Starting Scala 2.13, with the deprecation of Streams in favor of LazyLists, this would become:
List(1, 2, 3, 4, 5, 6, 7, 8).to(LazyList).map(function).collectFirst { case Some(d) => d }
Well, this is almost, but not quite
val x = (l flatMap myfun).headOption
But you are returning a Option rather than a List from myfun, so this may not work. If so (I've no REPL to hand) then try instead:
val x = (l flatMap(myfun(_).toList)).headOption
Well, the for-comprehension equivalent is pretty easy
(for(x<-l, y<-myfun(x)) yield y).headOption
which, if you actually do the the translation works out the same as what oxbow_lakes gave. Assuming reasonable laziness of List.flatmap, this is both a clean and efficient solution.
As of 2017, the previous answers seem to be outdated. I ran some benchmarks (list of 10 million Ints, first match roughly in the middle, Scala 2.12.3, Java 1.8.0, 1.8 GHz Intel Core i5). Unless otherwise noted, list and map have the following types:
list: scala.collection.immutable.List
map: A => Option[B]
Simply call map on the list: ~1000 ms
list.map(map).find(_.isDefined).flatten
First call toStream on the list: ~1200 ms
list.toStream.map(map).find(_.isDefined).flatten
Call toStream.flatMap on the list: ~450 ms
list.toStream.flatMap(map(_).toList).headOption
Call flatMap on the list: ~100 ms
list.flatMap(map(_).toList).headOption
First call iterator on the list: ~35 ms
list.iterator.map(map).find(_.isDefined).flatten
Recursive function find(): ~25 ms
def find[A,B](list: scala.collection.immutable.List[A], map: A => Option[B]) : Option[B] = {
list match {
case Nil => None
case head::tail => map(head) match {
case None => find(tail, map)
case result # Some(_) => result
}
}
}
Iterative function find(): ~25 ms
def find[A,B](list: scala.collection.immutable.List[A], map: A => Option[B]) : Option[B] = {
for (elem <- list) {
val result = map(elem)
if (result.isDefined) return result
}
return None
}
You can further speed up things by using Java instead of Scala collections and a less functional style.

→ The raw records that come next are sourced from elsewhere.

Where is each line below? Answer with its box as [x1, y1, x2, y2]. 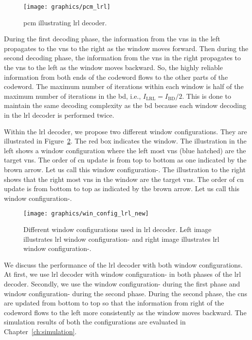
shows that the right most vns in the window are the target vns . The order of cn [4, 174, 244, 184]
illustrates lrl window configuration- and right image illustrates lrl [23, 233, 219, 244]
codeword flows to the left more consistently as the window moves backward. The [4, 307, 247, 317]
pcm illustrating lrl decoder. [23, 17, 107, 27]
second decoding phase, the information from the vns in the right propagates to [4, 53, 241, 63]
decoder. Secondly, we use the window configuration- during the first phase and [4, 278, 240, 288]
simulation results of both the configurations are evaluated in [4, 317, 186, 327]
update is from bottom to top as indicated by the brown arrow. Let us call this [4, 183, 240, 194]
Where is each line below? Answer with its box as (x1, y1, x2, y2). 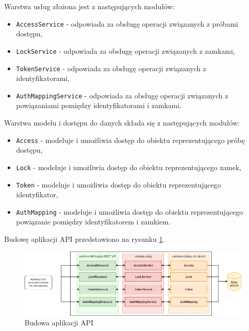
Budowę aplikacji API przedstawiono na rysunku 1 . (4, 234, 165, 244)
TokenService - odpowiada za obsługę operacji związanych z (16, 63, 207, 73)
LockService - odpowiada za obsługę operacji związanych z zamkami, (16, 45, 235, 56)
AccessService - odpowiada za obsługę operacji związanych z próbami (16, 18, 238, 29)
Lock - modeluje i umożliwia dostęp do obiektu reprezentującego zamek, (16, 161, 242, 172)
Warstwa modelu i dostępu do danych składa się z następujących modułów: (4, 117, 240, 128)
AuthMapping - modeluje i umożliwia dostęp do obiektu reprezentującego (16, 206, 243, 217)
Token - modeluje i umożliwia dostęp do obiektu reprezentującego (16, 179, 221, 190)
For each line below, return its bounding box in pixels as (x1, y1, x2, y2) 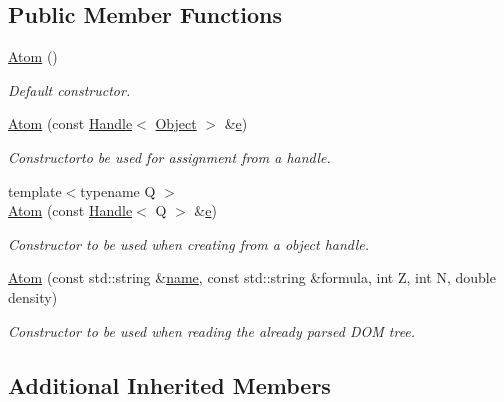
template (8, 180, 62, 201)
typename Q (80, 180, 156, 201)
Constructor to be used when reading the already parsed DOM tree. (8, 320, 416, 341)
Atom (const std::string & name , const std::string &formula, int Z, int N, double (8, 267, 496, 288)
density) (8, 286, 58, 307)
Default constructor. (8, 79, 131, 100)
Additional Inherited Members (8, 369, 331, 400)
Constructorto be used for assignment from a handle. (8, 146, 331, 167)
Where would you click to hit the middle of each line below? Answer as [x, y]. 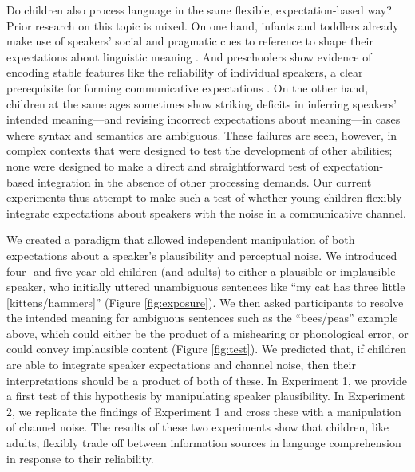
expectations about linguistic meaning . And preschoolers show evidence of [189, 56]
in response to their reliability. [80, 458]
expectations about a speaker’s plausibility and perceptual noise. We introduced [202, 255]
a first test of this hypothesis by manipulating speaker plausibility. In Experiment [206, 396]
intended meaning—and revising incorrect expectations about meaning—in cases [204, 119]
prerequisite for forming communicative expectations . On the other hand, [188, 87]
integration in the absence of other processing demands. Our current [204, 181]
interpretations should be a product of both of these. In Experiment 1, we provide [207, 380]
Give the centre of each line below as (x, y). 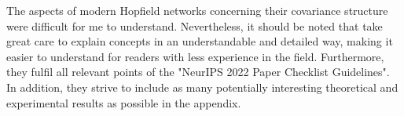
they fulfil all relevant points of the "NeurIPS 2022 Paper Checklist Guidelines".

Loop over indices in java.util.ArrayList: ~15 ms
def find[A,B](list: java.util.ArrayList[A], map: A => Option[B]) : Option[B] = {
var i = 0
while (i < list.size()) {
val result = map(list.get(i))
if (result.isDefined) return result
i += 1
}
return None
}
Loop over indices in java.util.ArrayList with function returning null instead of None: ~10 ms
def find[A,B](list: java.util.ArrayList[A], map: A => B) : Option[B] = {
var i = 0
while (i < list.size()) {
val result = map(list.get(i))
if (result != null) return Some(result)
i += 1
}
return None
}
(Of course, one would usually declare the parameter type as java.util.List, not java.util.ArrayList. I chose the latter here because it's the class I used for the benchmarks. Other implementations of java.util.List will show different performance - most will be worse.)